Митя, впервые забыв свою боль и желая понять только состояние Маши, с беспокойством спросил:
– Больна она? Как ей помочь?
– Об этом позаботятся разные люди с разными личными побуждениями, но, к твоему счастью, направленными к одной цели – вырвать возможно скорее из рук Игреева Машину вольную. Люди эти: твой друг
– Катрин, – воскликнул изумленный Митя, – она-то как здесь?
– Имей терпение дослушать, – учительно, как обычно, остановил Воронихин. – Росси движим чувствами благороднейшей дружбы и бескорыстным восхищением перед Машей, его мать Гертруда полна бешеной актерской зависти к своей ученице, которая нежданно выросла в ее соперницу. Сын уверил свою тщеславную мать, что едва Маша получит на руки вольную, она бросит сцену и уйдет с тобой куда глаза глядят, подальше от Игреева. Ну, а третье заинтересованное в этом лицо, Катрин Тугарина, недавно усмотрела в князе Игрееве самую для себя блестящую партию, и выходя за него замуж, очищает свой будущий дом от соперниц.
– Вы уверены, Андрей Никифорович, – сдерживая дыхание, спросил Митя, что, как сказал своей матери Карл, действительно Маша готова совсем бросить сцену и уехать со мной? – С надеждой и страхом смотрел Митя в умное, сильное лицо Воронихина, привыкшее сдерживать свои чувства и скрывать мысли. – Умоляю вас, одну чистую правду.
– Я скажу тебе эту правду, Митя, – твердо ответил Воронихин. – Если бы Маша в порыве долго таимого чувства и бросила ради тебя свое искусство и сцену, она бы вскорости стала так же заметно хиреть, как мы видим сейчас, когда она живет одним лишь искусством, лишенная твоей любви. И то и другое необходимо сочетать. Но как – пока я не вижу возможности. Как только Маша лишится протекции князя, она в театре окажется у разбитого корыта. Завистницы ее заклюют, и карьера ее как балерины окончена. Все они там держатся связями или имеют очень прочное положение, а она новенькая.

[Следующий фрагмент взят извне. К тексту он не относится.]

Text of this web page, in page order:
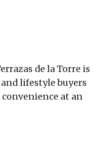
de la Torre is
lifestyle buyers
at an
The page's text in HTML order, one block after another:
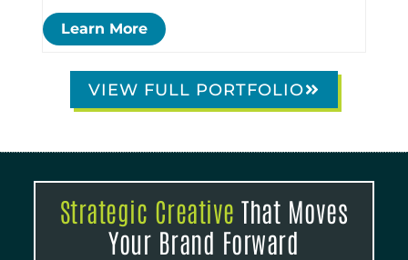
Learn More
VIEW FULL PORTFOLIO
Strategic Creative That Moves
Your Brand Forward
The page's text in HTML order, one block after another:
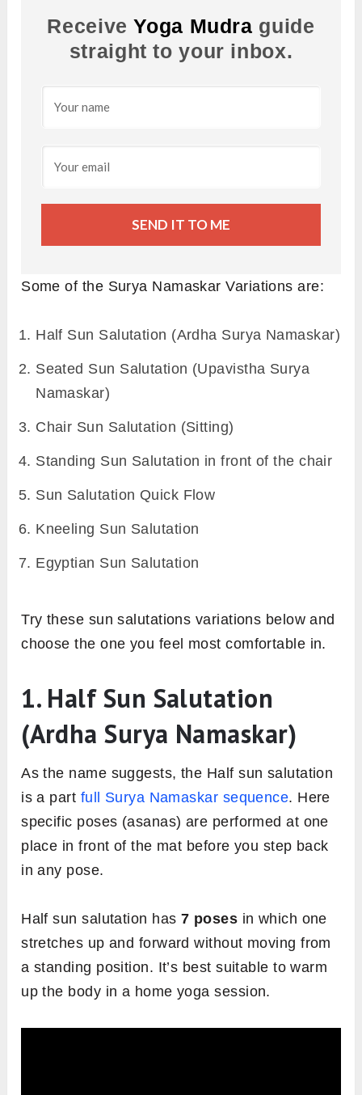
ReceiveYoga Mudra guide
straight to your inbox.
SEND IT TO ME
Some of the Surya Namaskar Variations are:
Half Sun Salutation (Ardha Surya Namaskar)
Seated Sun Salutation (Upavistha Surya
Namaskar)
Chair Sun Salutation (Sitting)
Standing Sun Salutation in front of the chair
Sun Salutation Quick Flow
Kneeling Sun Salutation
Egyptian Sun Salutation
Try these sun salutations variations below and
choose the one you feel most comfortable in.
1. Half Sun Salutation
(Ardha Surya Namaskar)
As the name suggests, the Half sun salutation
is a part full Surya Namaskar sequence. Here
specific poses (asanas) are performed at one
place in front of the mat before you step back
in any pose.
Half sun salutation has 7 poses in which one
stretches up and forward without moving from
a standing position. It’s best suitable to warm
up the body in a home yoga session.

– Значит, остается мне самому завоевывать себе положение, чтобы не лишить Машу возможности делать любимое дело, не заглушить своего дара. Но как? Где? Ума не приложу.

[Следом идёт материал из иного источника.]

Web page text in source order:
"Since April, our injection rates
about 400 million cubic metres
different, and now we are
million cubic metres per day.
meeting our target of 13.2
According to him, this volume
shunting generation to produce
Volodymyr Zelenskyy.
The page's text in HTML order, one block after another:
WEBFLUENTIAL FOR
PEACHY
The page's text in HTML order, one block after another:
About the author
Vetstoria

– Мне кое-что пришло в голову, Митя, – осторожно сказал Воронихин. – Сейчас ко мне придет один, по-моему, очень тебе нужный человек; ты послушай-ка, что он расскажет, а потом и поговорим.

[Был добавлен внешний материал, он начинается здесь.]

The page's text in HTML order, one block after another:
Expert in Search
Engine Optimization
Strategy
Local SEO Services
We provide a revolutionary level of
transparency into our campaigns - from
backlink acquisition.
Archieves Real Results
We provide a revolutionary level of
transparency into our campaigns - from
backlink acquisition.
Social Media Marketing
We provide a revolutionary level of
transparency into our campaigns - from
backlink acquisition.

– Загадками говорите, Андрей Никифорович, ума не приложу, кто может быть этот человек.
– Если я скажу тебе, что зовут его Иван Петрович Дронин, что он военный и состоит при Суворове, это ничего тебе нового не прибавит, не правда ли?
– Суворова я высоко почитаю, но к военному делу у меня влечения нет, все-таки путь мой в Академию. Только на днях решил я идти не на архитектурное отделение, а на живописное: думаю, у меня способностей к этому больше.
– И я так думаю, – одобрил Воронихин, – и это обстоятельство как нельзя более кстати для того, что я для тебя придумал. Однако немного терпения.
Воронихин указал на часы:
– Иван Петрович человек военный, как сказал – не опоздает.
И действительно, вошедший слуга доложил о приходе майора Дронина.
– Проси прямо в кабинет.
И Воронихин оживленно пошел гостю навстречу.
Дронин был человек, по возрасту годившийся Мите в отцы. В жизни у него случилась тяжелая драма: жена, которой он слепо верил, обманывала его с ближайшим другом. Дронин, вызвав оскорбителя на дуэль, убил его, а жена через некоторое время повесилась. Отсидев за дуэль в крепости, он отправился к Суворову в армию с надеждой в первом же деле с турками найти свою гибель. При взятии Измаила он отличился необыкновенной храбростью и умением вести за собой людей, был тяжело ранен и высоко награжден. Суворов его особенно отметил, посещал во время болезни, узнал всю его печальную историю и сумел так на него повлиять, что встал он с больничной койки новым человеком, думающим о победах русского оружия, а не о смерти. С тех пор Дронин сопровождал обожаемого полководца во всех боях, не оставил его и в ссылке.